The task → Take from the records below each line that holds "문화관광축제".
--- Exercise data Enclosed Below ---
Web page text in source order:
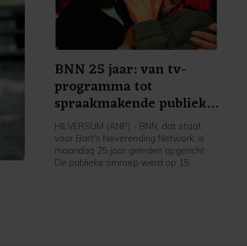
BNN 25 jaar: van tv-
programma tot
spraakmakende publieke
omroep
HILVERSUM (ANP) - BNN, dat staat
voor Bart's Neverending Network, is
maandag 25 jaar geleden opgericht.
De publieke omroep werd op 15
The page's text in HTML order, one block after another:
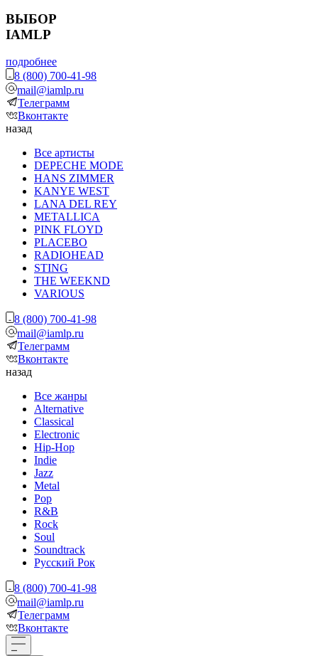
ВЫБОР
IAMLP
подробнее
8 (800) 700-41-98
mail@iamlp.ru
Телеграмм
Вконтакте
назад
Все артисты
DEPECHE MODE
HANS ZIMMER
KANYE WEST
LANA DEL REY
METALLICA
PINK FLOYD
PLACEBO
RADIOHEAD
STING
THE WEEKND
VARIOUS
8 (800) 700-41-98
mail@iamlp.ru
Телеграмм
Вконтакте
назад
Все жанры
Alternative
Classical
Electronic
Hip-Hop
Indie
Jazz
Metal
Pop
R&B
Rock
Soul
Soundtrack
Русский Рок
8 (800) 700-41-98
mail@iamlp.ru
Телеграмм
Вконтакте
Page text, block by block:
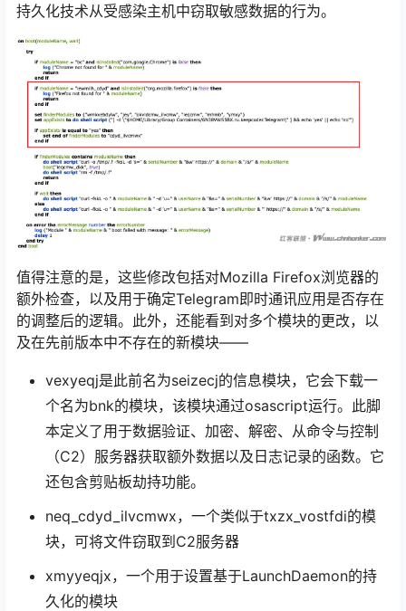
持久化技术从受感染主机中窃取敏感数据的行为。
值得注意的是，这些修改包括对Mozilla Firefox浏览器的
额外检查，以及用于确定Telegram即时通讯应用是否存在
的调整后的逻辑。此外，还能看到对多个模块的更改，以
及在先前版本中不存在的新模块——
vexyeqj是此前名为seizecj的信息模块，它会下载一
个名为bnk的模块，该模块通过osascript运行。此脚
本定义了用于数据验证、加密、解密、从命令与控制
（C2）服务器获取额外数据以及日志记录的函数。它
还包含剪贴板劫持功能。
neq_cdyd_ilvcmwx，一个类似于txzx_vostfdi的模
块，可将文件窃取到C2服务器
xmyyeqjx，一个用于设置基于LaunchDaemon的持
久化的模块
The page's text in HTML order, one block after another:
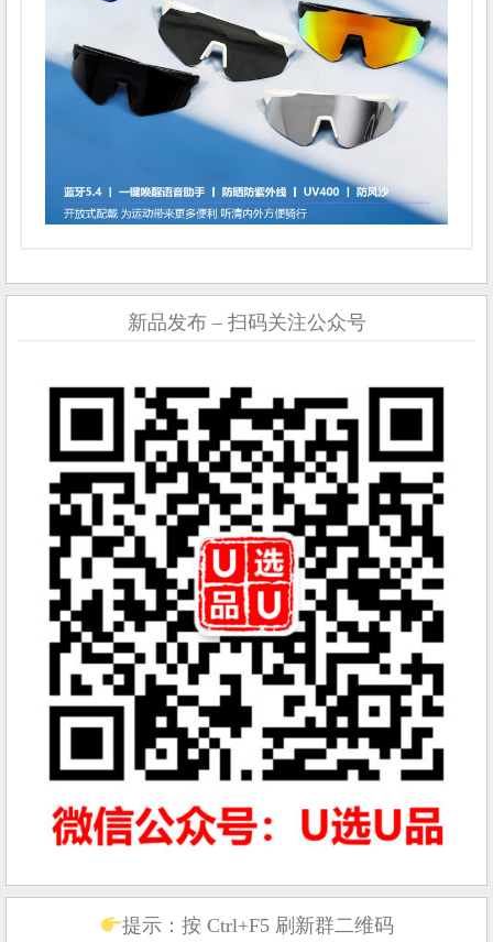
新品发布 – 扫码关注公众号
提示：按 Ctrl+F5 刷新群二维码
--- End of Enclosed Exercise data ---
--- Exercise data Enclosed Below ---
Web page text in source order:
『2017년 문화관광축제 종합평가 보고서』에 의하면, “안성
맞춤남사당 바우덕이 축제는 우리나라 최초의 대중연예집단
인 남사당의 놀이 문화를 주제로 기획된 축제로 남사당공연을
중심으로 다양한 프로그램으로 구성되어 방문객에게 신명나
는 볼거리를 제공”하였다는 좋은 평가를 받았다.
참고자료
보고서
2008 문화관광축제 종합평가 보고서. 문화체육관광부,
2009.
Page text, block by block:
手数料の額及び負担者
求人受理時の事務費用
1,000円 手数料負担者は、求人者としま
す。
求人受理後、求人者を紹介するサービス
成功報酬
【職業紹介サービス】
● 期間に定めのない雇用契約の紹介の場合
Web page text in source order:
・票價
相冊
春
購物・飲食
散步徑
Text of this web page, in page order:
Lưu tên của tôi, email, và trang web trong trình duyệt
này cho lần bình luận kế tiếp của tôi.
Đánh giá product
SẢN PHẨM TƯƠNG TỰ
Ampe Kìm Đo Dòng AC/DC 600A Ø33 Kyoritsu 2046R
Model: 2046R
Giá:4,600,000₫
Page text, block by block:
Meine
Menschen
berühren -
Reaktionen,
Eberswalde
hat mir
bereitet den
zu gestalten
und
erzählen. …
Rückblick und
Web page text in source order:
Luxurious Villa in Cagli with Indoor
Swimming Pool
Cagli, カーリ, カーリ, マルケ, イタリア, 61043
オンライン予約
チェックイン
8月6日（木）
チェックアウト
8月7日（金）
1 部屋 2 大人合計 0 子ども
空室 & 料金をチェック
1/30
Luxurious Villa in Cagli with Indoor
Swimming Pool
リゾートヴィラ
--- End of Enclosed Exercise data ---
Task solution →
『2017년 문화관광축제 종합평가 보고서』에 의하면, “안성
2008 문화관광축제 종합평가 보고서. 문화체육관광부,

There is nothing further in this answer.